Prairie biodiversity includes a high diversity of wildflowers, grasses, and soil biota supporting mammals, birds, reptiles, and invertebrates adapted to open habitats; iconic fauna include the American bison, prairie dog complexes, and grassland-obligate birds observed at sites monitored by the Audubon Society and research programs at universities such as University of Kansas and Kansas State University. Pollinators and seed dispersers interact with prairie forbs in phenological cycles documented in studies by the Ecological Society of America and conservation inventories by the World Wildlife Fund.
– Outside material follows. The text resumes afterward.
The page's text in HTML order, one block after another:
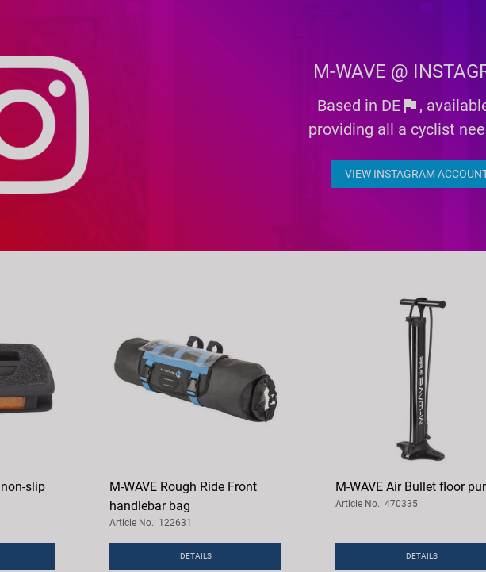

Keystone interactions—such as those between grazing bison, disturbance from fire, and prairie dog engineering—shape plant community mosaics analogous to dynamics described in classic works by Franklin H. Knowlton and in modern syntheses published in journals like Science and Ecology Letters.
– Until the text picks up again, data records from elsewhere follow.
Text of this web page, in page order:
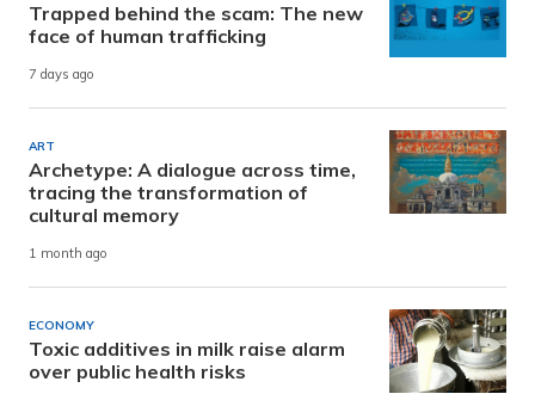
Trapped behind the scam: The new
face of human trafficking
7 days ago
ART
Archetype: A dialogue across time,
tracing the transformation of
cultural memory
1 month ago
ECONOMY
Toxic additives in milk raise alarm
over public health risks
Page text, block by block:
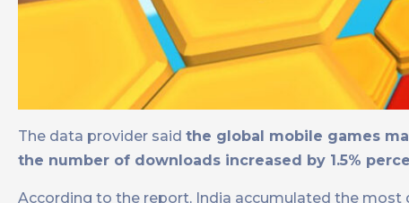
The data provider said the global mobile games
the number of downloads increased by 1.5%
According to the report, India accumulated the most

Prairie soils are often deep, fertile mollisols formed under long-term grassland vegetation, with carbon-rich horizons that attracted agricultural development and soil surveys by the Natural Resources Conservation Service. Fire regimes—both frequent low-intensity burns and patchy wildfires—maintain grass dominance by suppressing woody encroachment; prescribed burning programs at sites such as Konza Prairie Biological Station and policy frameworks influenced by agencies like the National Park Service inform management. Soil carbon dynamics and prairie contributions to the global carbon cycle are subjects of research by institutions including Cornell University and University of Illinois Urbana-Champaign, and relate to debates around carbon sequestration, grazing management studied in the Journal of Applied Ecology, and impacts from conversion driven during the Dust Bowl era examined in historical analyses.
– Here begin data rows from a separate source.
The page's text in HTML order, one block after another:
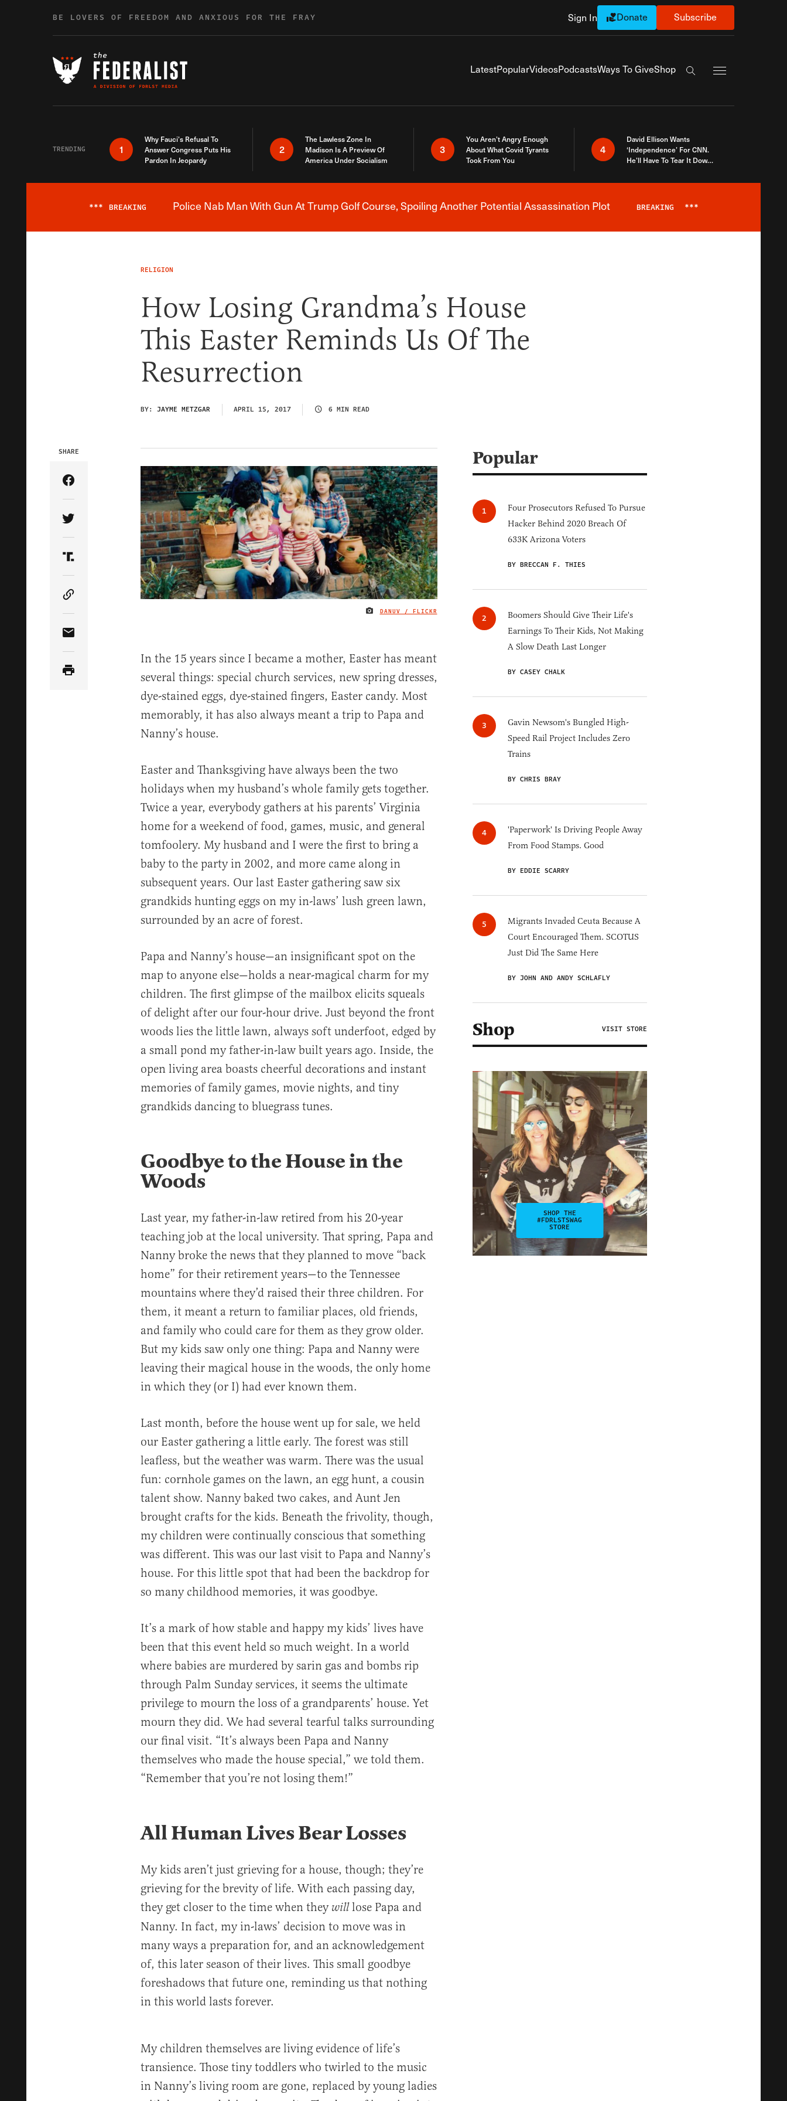
BE LOVERS OF FREEDOM AND ANXIOUS FOR THE FRAY Sign In Donate Subscribe
LatestPopularVideosPodcastsWays To GiveShop
Search the site
TRENDING 1
Why Fauci’s Refusal To
Answer Congress Puts His
Pardon In Jeopardy
2
The Lawless Zone In
Madison Is A Preview Of
America Under Socialism
3
You Aren’t Angry Enough
About What Covid Tyrants
Took From You
4
David Ellison Wants
‘Independence’ For CNN.
He’ll Have To Tear It Down
Breaking News Alert
*** BREAKING Police Nab Man With Gun At Trump Golf Course, Spoiling Another Potential Assassination Plot BREAKING ***
RELIGION
How Losing Grandma’s House
This Easter Reminds Us Of The
Resurrection
BY: JAYME METZGAR APRIL 15, 2017 6 MIN READ
IMAGE CREDIT
DANUV / FLICKR
SHARE
Share Article on Facebook
Share Article on Twitter
Share Article on Truth Social
Copy Article Link
Share Article via Email
In the 15 years since I became a mother, Easter has meant
several things: special church services, new spring dresses,
dye-stained eggs, dye-stained fingers, Easter candy. Most
memorably, it has also always meant a trip to Papa and
Nanny’s house.
Easter and Thanksgiving have always been the two
holidays when my husband’s whole family gets together.
Twice a year, everybody gathers at his parents’ Virginia
home for a weekend of food, games, music, and general
tomfoolery. My husband and I were the first to bring a
baby to the party in 2002, and more came along in
subsequent years. Our last Easter gathering saw six
grandkids hunting eggs on my in-laws’ lush green lawn,
surrounded by an acre of forest.
Papa and Nanny’s house—an insignificant spot on the
map to anyone else—holds a near-magical charm for my
children. The first glimpse of the mailbox elicits squeals
of delight after our four-hour drive. Just beyond the front
woods lies the little lawn, always soft underfoot, edged by
a small pond my father-in-law built years ago. Inside, the
open living area boasts cheerful decorations and instant
memories of family games, movie nights, and tiny
grandkids dancing to bluegrass tunes.
Goodbye to the House in the
Woods
Last year, my father-in-law retired from his 20-year
teaching job at the local university. That spring, Papa and
Nanny broke the news that they planned to move “back
home” for their retirement years—to the Tennessee
mountains where they’d raised their three children. For
them, it meant a return to familiar places, old friends,
and family who could care for them as they grow older.
But my kids saw only one thing: Papa and Nanny were
leaving their magical house in the woods, the only home
in which they (or I) had ever known them.
Last month, before the house went up for sale, we held
our Easter gathering a little early. The forest was still
leafless, but the weather was warm. There was the usual
fun: cornhole games on the lawn, an egg hunt, a cousin
talent show. Nanny baked two cakes, and Aunt Jen
brought crafts for the kids. Beneath the frivolity, though,
my children were continually conscious that something
was different. This was our last visit to Papa and Nanny’s
house. For this little spot that had been the backdrop for
so many childhood memories, it was goodbye.
It’s a mark of how stable and happy my kids’ lives have
been that this event held so much weight. In a world
where babies are murdered by sarin gas and bombs rip
through Palm Sunday services, it seems the ultimate
privilege to mourn the loss of a grandparents’ house. Yet
mourn they did. We had several tearful talks surrounding
our final visit. “It’s always been Papa and Nanny
themselves who made the house special,” we told them.
“Remember that you’re not losing them!”
All Human Lives Bear Losses
My kids aren’t just grieving for a house, though; they’re
grieving for the brevity of life. With each passing day,
they get closer to the time when they willlose Papa and
Nanny. In fact, my in-laws’ decision to move was in
many ways a preparation for, and an acknowledgement
of, this later season of their lives. This small goodbye
foreshadows that future one, reminding us that nothing
in this world lasts forever.
My children themselves are living evidence of life’s
transience. Those tiny toddlers who twirled to the music
in Nanny’s living room are gone, replaced by young ladies
Popular
Four Prosecutors Refused To Pursue
Hacker Behind 2020 Breach Of
633K Arizona Voters
BY BRECCAN F. THIES
Boomers Should Give Their Life's
Earnings To Their Kids, Not Making
A Slow Death Last Longer
BY CASEY CHALK
Gavin Newsom's Bungled High-
Speed Rail Project Includes Zero
Trains
BY CHRIS BRAY
'Paperwork' Is Driving People Away
From Food Stamps. Good
BY EDDIE SCARRY
Migrants Invaded Ceuta Because A
Court Encouraged Them. SCOTUS
Just Did The Same Here
BY JOHN AND ANDY SCHLAFLY
Shop VISIT STORE
SHOP THE
#FDRLSTSWAG
STORE

Human use of prairie landscapes encompasses millennia of Indigenous stewardship by nations such as the Lakota, Ojibwe, Comanche, Cherokee, and Pawnee, colonial encounters during fur trade routes tied to the Hudson's Bay Company and the American Fur Company, and later settlement under laws including the Homestead Act of 1862. Agricultural expansion, mechanized farming promoted by companies like John Deere and policies from the United States Department of Agriculture, transformed vast prairies into cropland, reducing intact habitat and altering hydrology tracked by the United States Environmental Protection Agency. Social and cultural histories—from the literature of Willa Cather to visual art in museums like the Art Institute of Chicago—reflect changing relationships to prairie landscapes and species extirpations such as the near-loss of bison reversed by recovery programs led by organizations like the National Park Service and private conservancies.
Conservation efforts combine protected areas (for example the Tallgrass Prairie National Preserve and prairie restorations in Chicago Wilderness), collaborative initiatives by NGOs such as the Nature Conservancy and the Audubon Society, and academic research from centers including University of Nebraska–Lincoln. Restoration ecology employs seed sourcing from remnant prairies, controlled burning, reintroduction of grazers, and invasive species control, with monitoring guided by standards from organizations like the Society for Ecological Restoration. Policy instruments, habitat corridors along rivers like the Missouri River and cross-jurisdictional programs involving agencies such as the United States Fish and Wildlife Service aim to reconnect fragments and bolster ecosystem services, biodiversity, and cultural values tied to prairie heritage.